:: EXERCISE MATERIALS

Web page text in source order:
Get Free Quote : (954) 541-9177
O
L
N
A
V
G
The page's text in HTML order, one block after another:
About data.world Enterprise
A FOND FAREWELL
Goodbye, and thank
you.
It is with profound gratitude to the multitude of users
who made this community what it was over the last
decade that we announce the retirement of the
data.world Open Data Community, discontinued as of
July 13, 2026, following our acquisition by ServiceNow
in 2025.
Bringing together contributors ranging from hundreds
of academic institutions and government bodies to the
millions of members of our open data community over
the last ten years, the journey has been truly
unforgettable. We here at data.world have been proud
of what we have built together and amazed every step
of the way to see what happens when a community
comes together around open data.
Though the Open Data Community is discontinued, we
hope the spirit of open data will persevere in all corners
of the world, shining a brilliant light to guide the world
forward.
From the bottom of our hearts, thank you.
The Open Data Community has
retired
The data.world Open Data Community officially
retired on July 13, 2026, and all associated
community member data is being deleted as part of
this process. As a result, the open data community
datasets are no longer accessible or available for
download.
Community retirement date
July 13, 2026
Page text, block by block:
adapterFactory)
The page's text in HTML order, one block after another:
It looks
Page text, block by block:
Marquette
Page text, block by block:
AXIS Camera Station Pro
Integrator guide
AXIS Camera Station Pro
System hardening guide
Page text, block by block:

::::

Give back the data exactly.

■ SOLUTION FOR THIS EXERCISE:
Web page text in source order:
Get Free Quote : (954) 541-9177
O
L
N
A
V
G
The page's text in HTML order, one block after another:
About data.world Enterprise
A FOND FAREWELL
Goodbye, and thank
you.
It is with profound gratitude to the multitude of users
who made this community what it was over the last
decade that we announce the retirement of the
data.world Open Data Community, discontinued as of
July 13, 2026, following our acquisition by ServiceNow
in 2025.
Bringing together contributors ranging from hundreds
of academic institutions and government bodies to the
millions of members of our open data community over
the last ten years, the journey has been truly
unforgettable. We here at data.world have been proud
of what we have built together and amazed every step
of the way to see what happens when a community
comes together around open data.
Though the Open Data Community is discontinued, we
hope the spirit of open data will persevere in all corners
of the world, shining a brilliant light to guide the world
forward.
From the bottom of our hearts, thank you.
The Open Data Community has
retired
The data.world Open Data Community officially
retired on July 13, 2026, and all associated
community member data is being deleted as part of
this process. As a result, the open data community
datasets are no longer accessible or available for
download.
Community retirement date
July 13, 2026
Page text, block by block:
adapterFactory)
The page's text in HTML order, one block after another:
It looks
Page text, block by block:
Marquette
Page text, block by block:
AXIS Camera Station Pro
Integrator guide
AXIS Camera Station Pro
System hardening guide
Page text, block by block:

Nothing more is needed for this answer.